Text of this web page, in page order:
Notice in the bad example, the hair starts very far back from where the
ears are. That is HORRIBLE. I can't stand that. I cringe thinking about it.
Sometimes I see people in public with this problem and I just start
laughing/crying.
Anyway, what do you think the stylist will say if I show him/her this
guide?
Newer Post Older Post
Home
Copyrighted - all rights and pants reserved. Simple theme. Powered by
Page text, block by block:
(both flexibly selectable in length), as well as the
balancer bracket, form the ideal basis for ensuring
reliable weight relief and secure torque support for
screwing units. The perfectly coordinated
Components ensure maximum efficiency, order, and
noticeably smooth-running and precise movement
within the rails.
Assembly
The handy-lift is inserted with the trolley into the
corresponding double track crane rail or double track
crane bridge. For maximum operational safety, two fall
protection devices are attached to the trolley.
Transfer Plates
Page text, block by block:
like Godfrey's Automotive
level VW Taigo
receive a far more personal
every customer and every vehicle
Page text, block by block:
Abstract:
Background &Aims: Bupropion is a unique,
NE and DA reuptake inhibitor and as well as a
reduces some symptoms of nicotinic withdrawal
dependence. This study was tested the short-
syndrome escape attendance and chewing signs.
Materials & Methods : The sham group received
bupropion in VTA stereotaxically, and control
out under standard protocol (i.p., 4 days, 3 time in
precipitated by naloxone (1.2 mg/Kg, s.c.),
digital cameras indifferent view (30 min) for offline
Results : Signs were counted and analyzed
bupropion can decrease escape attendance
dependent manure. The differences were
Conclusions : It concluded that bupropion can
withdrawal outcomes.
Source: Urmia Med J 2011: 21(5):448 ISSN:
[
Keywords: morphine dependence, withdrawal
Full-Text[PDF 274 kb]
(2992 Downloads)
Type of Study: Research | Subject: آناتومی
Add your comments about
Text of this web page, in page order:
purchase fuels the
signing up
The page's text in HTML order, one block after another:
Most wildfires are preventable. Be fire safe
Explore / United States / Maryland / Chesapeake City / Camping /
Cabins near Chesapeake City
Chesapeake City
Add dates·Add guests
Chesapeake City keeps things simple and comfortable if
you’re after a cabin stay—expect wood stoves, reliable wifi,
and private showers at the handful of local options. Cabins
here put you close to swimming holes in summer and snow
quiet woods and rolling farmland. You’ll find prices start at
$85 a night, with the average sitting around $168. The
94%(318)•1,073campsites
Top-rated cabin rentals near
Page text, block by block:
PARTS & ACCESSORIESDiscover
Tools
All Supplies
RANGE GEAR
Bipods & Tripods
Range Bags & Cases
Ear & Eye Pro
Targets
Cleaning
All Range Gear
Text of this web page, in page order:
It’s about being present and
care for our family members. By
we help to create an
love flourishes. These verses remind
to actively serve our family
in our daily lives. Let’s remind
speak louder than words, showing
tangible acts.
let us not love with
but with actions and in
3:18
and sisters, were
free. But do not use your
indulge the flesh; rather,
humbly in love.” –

# # #

From the records above, give again exactly the lines running from the line with "Keywords: morphine dependence, withdrawal" to the line with "The page's text", inclusive.

## [SOLUTION TO THE PROBLEM]
Keywords: morphine dependence, withdrawal
Full-Text[PDF 274 kb]
(2992 Downloads)
Type of Study: Research | Subject: آناتومی
Add your comments about
Text of this web page, in page order:
purchase fuels the
signing up
The page's text in HTML order, one block after another:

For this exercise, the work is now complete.